27 thoughts on “Hiking and Camping on the Great Wall of China

  1. Heather C says:

    Wow, what an incredible place to camp! I didn’t even realise expeditions like this were possible to the Great Wall and like you assumed it would be one massive queue jostle, but this looks fab. Definitely bookmarking for later!

  2. Rebecca says:

    Wow, what an incredible experience! So great to be able to see the wall so personally without all the crowds!

  3. Conor says:

    I don’t think jealous is a strong enough word Claire! I didn’t even realise you could camp in the Great Wall! I think this is defo going on my list of travel plans for the next year or two. The mist makes it look even more amazing. For all you know you could be time travelling back hundreds of years 😀

  4. melody pittman says:

    You had such an amazing adventure! What a way to explore one of the most amazing sites in the world! Well done!

  5. Izzy says:

    This is so sick!!! I am set to see the Great Wall of China before I leave for the States but I cannot handle crowds so this is just a great alternative, plus camping on the wall is something I’ve never seen done. So excited to have stumbled upon this information! Pinning right now!

  6. Theresa says:

    What an amazing adventure that must have been. After reading your post and seeing your photos (FYI, some are sideways) I think I’ll be adding that to my bucket list. Great post!

  7. Travelling Tom says:

    Wow! I wasn’t even aware that was possible! Seeing the Great Wall is on my bucket list, but I think I may have to change it to include camping now!

  8. Vyjay says:

    This is really amazing, I had always heard stories of the Great Wall being flush with tourists and nothing like what we see in pictures. it is great to read that you actually camped there and also didn’t encounter crowds.

  9. Global Brunch says:

    This experience sounds incredible and certainly much more enjoyable than standing in a line for hours. If I get to go to the Great Wall one day, this would be what I would choose.

  10. Claire says:

    I had no idea you could camp on the great wall of china! How amazing is that! Sounds like so much fun. Hope to be able to do it myself one day. Thanks for sharing

    • Claire says:

      It was one of the best experiences of my life! Definitely do it if you get the chance. Let me know if you have any further questions!

  11. Kristine Li says:

    Wow, what a memorable experience! I can’t believe you guys hiked through that wilderness in the photo, unbelievable (in a good way). And the overnight camping, awesome!

    • Claire says:

      It was so cool, and slightly scary at the same time haha! The camping was one of the best things I’ve ever done, highly recommend it if you’re ever this way 😀

  12. Jazzy says:

    Now this is something I would love to do! Totally Jealous! Hopefully I get the opportunity to do this soon!!!!

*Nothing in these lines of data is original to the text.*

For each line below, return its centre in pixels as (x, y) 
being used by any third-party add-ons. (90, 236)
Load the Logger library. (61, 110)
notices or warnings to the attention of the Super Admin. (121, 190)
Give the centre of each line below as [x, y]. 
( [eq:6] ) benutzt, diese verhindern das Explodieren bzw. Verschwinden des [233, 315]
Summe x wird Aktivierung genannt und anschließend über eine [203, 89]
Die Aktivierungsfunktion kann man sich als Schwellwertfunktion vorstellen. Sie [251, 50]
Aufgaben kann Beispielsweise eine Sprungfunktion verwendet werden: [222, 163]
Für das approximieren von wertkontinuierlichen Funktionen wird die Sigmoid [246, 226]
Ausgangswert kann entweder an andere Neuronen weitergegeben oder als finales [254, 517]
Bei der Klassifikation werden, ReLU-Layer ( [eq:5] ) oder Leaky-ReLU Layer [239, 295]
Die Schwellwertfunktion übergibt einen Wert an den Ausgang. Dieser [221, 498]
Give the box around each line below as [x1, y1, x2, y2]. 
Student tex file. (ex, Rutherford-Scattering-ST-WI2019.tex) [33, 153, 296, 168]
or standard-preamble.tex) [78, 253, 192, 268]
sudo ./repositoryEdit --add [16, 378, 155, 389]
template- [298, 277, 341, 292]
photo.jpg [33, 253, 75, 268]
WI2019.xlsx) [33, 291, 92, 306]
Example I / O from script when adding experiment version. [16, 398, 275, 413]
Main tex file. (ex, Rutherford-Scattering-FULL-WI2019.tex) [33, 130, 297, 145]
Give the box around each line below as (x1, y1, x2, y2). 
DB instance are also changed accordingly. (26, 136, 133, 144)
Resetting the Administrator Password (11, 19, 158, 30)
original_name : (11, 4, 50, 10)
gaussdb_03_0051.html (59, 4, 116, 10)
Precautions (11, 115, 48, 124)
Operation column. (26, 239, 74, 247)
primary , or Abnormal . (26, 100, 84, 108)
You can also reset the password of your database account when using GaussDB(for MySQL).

    P.s. I appreciate you not finding polish (great weather) pics of the wall and showed it as you experienced it, in a “crappy” weather, which is something a lot of bloggers don’t do! Thanks for that 🙂

  13. Mary Jane says:

    I personally love to go camping and hiking at Great Wall of China. It is a very beautiful place for hiking in my opinion. The atmosphere is so pure in the early morning. Taking a deep breathe is always a good way to start a day. Recomended for any one who wants to be a part of nature.

    Thank you for sharing this list and please keep it up.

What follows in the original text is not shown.